Опасения эти не оправдываются - Бендер обнаруживает последний стул, в котором должно находиться сокровище, и остается только прийти ночью в железнодорожный клуб и вскрыть его. Но Ипполит Матвеевич уже не верит своему компаньону - тем более что развеселившийся Остап поддразнивает его, предлагая то десять, то три процента богатства, а то и просто взять Воробьянинова в секретари:

Ипполит Матвеевич вышел на улицу. Он был полон отчаяния и злобы… У него было только одно желание поскорее все кончить…

Воробьянинов перерезает бритвой горло своему компаньону и ночью один забирается в клуб и вскрывает стул. Но в стуле ничего нет.

- Этого не может быть! Этого не может быть!

Изредка он вскакивал и хватался за мокрую от утреннего тумана голову. Вспоминая все события ночи, он тряс седыми космами. Брильянтовое возбуждение оказалось слишком сильным средством: он одряхлел в пять минут…

Ипполит Матвеевич встречает сторожа клуба, и тот рассказывает ему историю последнего стула: в нем были найдены драгоценности, и на полученные деньги построено новое прекрасное здание. Любопытно, что ни один критик, кажется, не обратил внимания на неправдоподобие этого конца: по закону открытое сокровище становилось собственностью государства (на некоторое вознаграждение мог рассчитывать лишь сам сторож, нашедший клад), и к клубу оно прямого отношения не имело. Но именно эта условность позволила создать финал романа, в котором сцена отчаяния и безумия Воробьянинова переходила в гимн просыпающемуся и начинающему жить городу:

Сокровище осталось, оно было сохранено и даже увеличилось. Его можно было потрогать руками, но нельзя было унести. Оно перешло на службу другим людям.

Ипполит Матвеевич потрогал руками гранитную облицовку.
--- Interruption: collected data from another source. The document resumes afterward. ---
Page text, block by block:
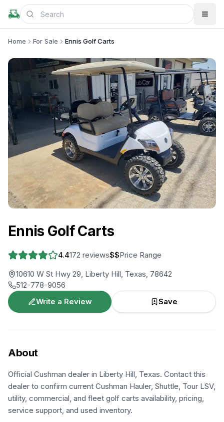
Home For Sale Ennis Golf Carts
Ennis Golf Carts
4.4172 reviews$$Price Range
10610 W St Hwy 29, Liberty Hill, Texas, 78642
512-778-9056
Write a Review
Save
About
Official Cushman dealer in Liberty Hill, Texas. Contact this
dealer to confirm current Cushman Hauler, Shuttle, Tour LSV,
utility, commercial, and fleet golf carts availability, pricing,
service support, and used inventory.
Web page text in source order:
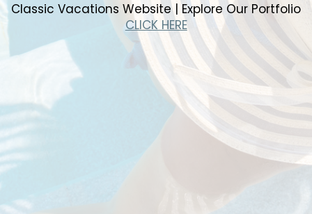
Classic Vacations Website | Explore Our Portfolio
CLICK HERE
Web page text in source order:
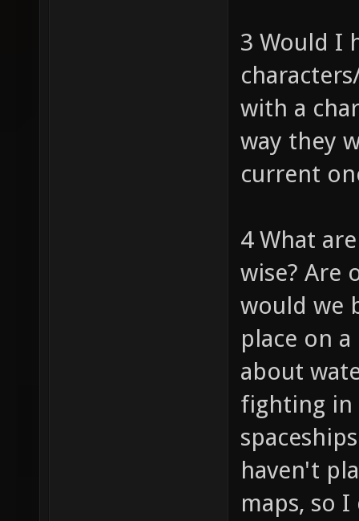
3 Would I
with a
way they
current
4 What
wise? Are
would we
place on
about
fighting in
haven't
maps, so
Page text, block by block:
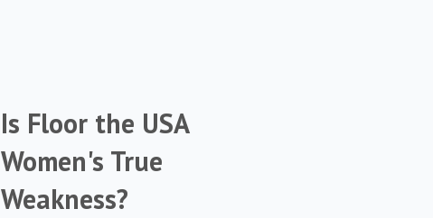
Is Floor the USA
Women's True
Weakness?
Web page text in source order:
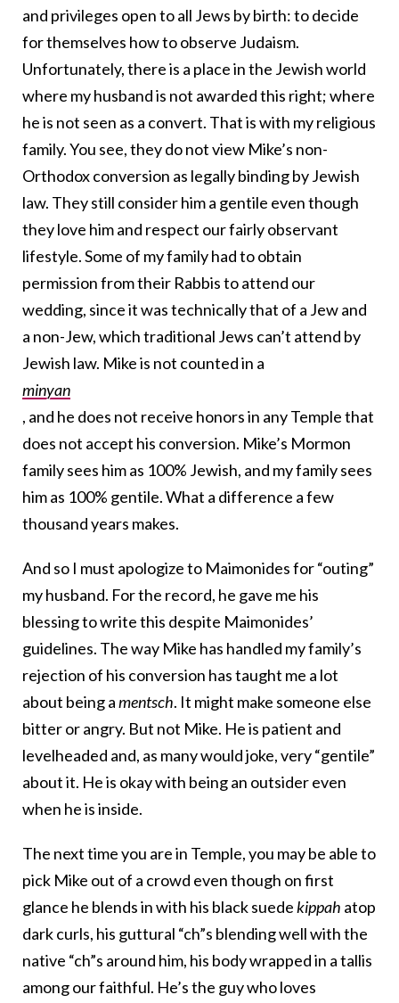
and privileges open to all Jews by birth: to decide
for themselves how to observe Judaism.
Unfortunately, there is a place in the Jewish world
where my husband is not awarded this right; where
he is not seen as a convert. That is with my religious
family. You see, they do not view Mike’s non-
Orthodox conversion as legally binding by Jewish
law. They still consider him a gentile even though
they love him and respect our fairly observant
lifestyle. Some of my family had to obtain
permission from their Rabbis to attend our
wedding, since it was technically that of a Jew and
a non-Jew, which traditional Jews can’t attend by
Jewish law. Mike is not counted in a
minyan
, and he does not receive honors in any Temple that
does not accept his conversion. Mike’s Mormon
family sees him as 100% Jewish, and my family sees
him as 100% gentile. What a difference a few
thousand years makes.
And so I must apologize to Maimonides for “outing”
my husband. For the record, he gave me his
blessing to write this despite Maimonides’
guidelines. The way Mike has handled my family’s
rejection of his conversion has taught me a lot
about being amentsch. It might make someone else
bitter or angry. But not Mike. He is patient and
levelheaded and, as many would joke, very “gentile”
about it. He is okay with being an outsider even
when he is inside.
The next time you are in Temple, you may be able to
pick Mike out of a crowd even though on first
glance he blends in with his black suedekippah atop
dark curls, his guttural “ch”s blending well with the
native “ch”s around him, his body wrapped in a tallis
among our faithful. He’s the guy who loves
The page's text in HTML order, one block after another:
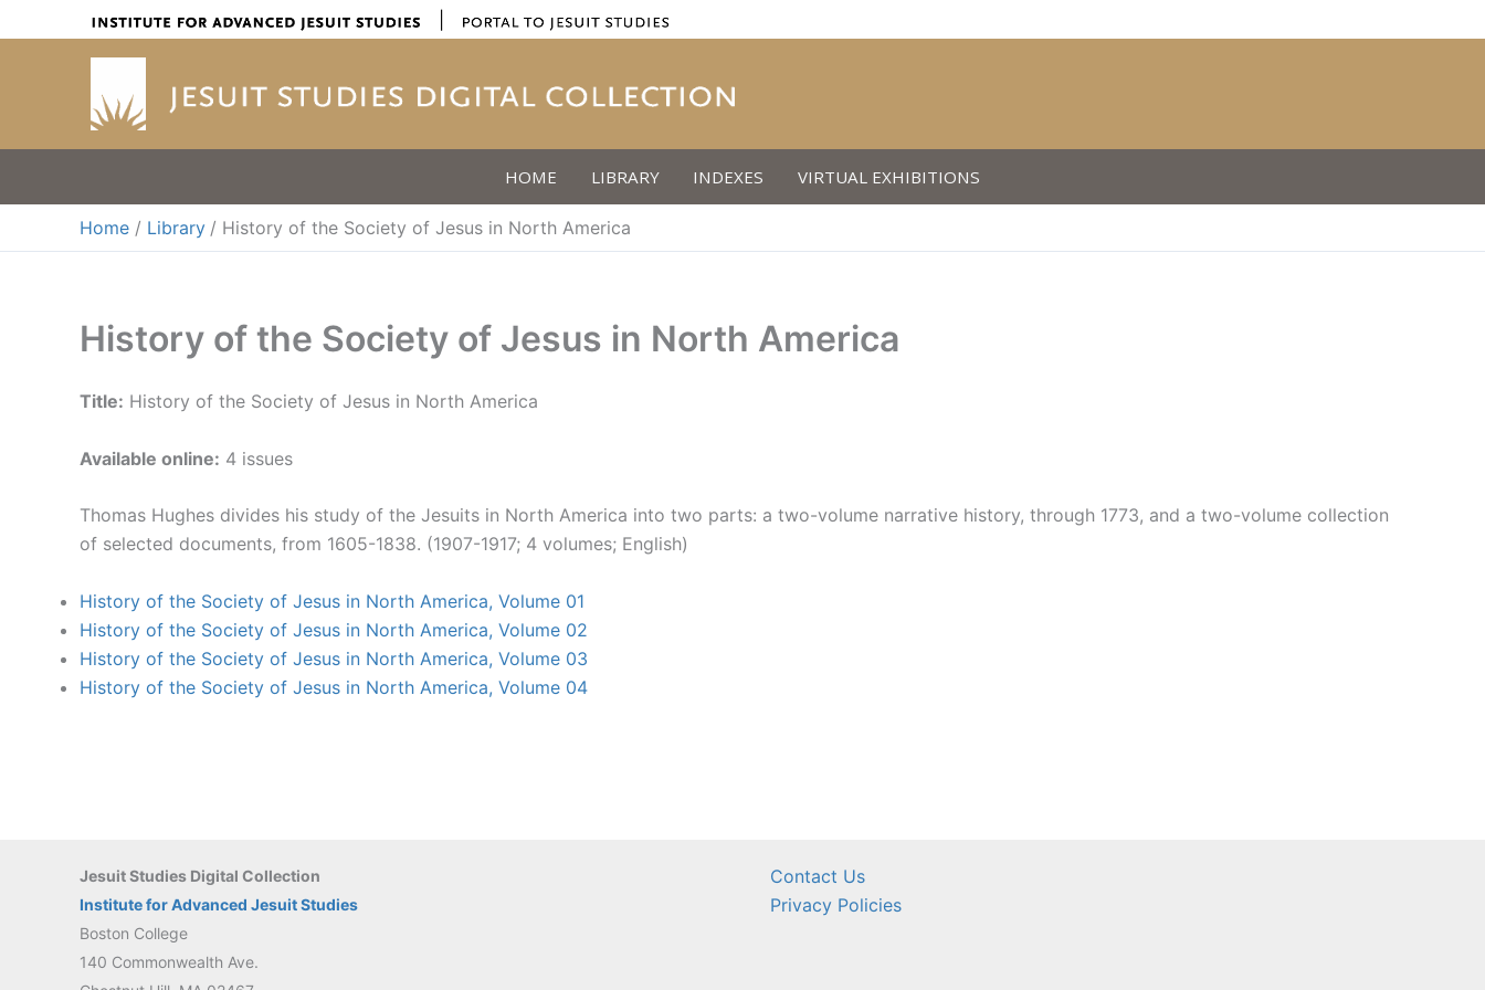
to
HOME LIBRARY INDEXES VIRTUAL EXHIBITIONS
Home Library History of the Society of Jesus in North America
History of the Society of Jesus in North America
Title: History of the Society of Jesus in North America
Available online: 4 issues
Thomas Hughes divides his study of the Jesuits in North America into two parts: a two-volume narrative history, through 1773, and a two-volume collection
of selected documents, from 1605-1838. (1907-1917; 4 volumes; English)
History of the Society of Jesus in North America, Volume 01
History of the Society of Jesus in North America, Volume 02
History of the Society of Jesus in North America, Volume 03
History of the Society of Jesus in North America, Volume 04
Jesuit Studies Digital Collection
Institute for Advanced Jesuit Studies
Boston College
140 Commonwealth Ave.
Contact Us
Privacy Policies

Холод камня передался в самое его сердце.

И он закричал.

Крик его, бешеный, страстный и дикий, - крик простреленной навылет волчицы, - вылетел на середину площади, метнулся под мост и, отталкиваемый отовсюду звуками просыпающегося большого города, стал глохнуть и в минуту затих. Великолепное осеннее утро скатилось с мокрых крыш Москвы. Город двинулся в будничный свой поход (Т. 1. С. 373–382).